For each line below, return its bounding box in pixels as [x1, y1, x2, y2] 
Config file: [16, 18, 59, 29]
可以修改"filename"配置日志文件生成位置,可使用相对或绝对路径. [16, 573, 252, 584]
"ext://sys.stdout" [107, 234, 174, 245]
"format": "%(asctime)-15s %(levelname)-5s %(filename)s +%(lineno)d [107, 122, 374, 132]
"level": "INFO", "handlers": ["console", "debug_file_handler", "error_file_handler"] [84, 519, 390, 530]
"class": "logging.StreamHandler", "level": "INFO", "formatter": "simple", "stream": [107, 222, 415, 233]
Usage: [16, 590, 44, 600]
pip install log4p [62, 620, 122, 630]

----

Work order: Each entry is to be given again, exactly as it stands.

Response area:
For each line below, return its bounding box in pixels as [x1, y1, x2, y2] 
Config file: [16, 18, 59, 29]
可以修改"filename"配置日志文件生成位置,可使用相对或绝对路径. [16, 573, 252, 584]
"ext://sys.stdout" [107, 234, 174, 245]
"format": "%(asctime)-15s %(levelname)-5s %(filename)s +%(lineno)d [107, 122, 374, 132]
"level": "INFO", "handlers": ["console", "debug_file_handler", "error_file_handler"] [84, 519, 390, 530]
"class": "logging.StreamHandler", "level": "INFO", "formatter": "simple", "stream": [107, 222, 415, 233]
Usage: [16, 590, 44, 600]
pip install log4p [62, 620, 122, 630]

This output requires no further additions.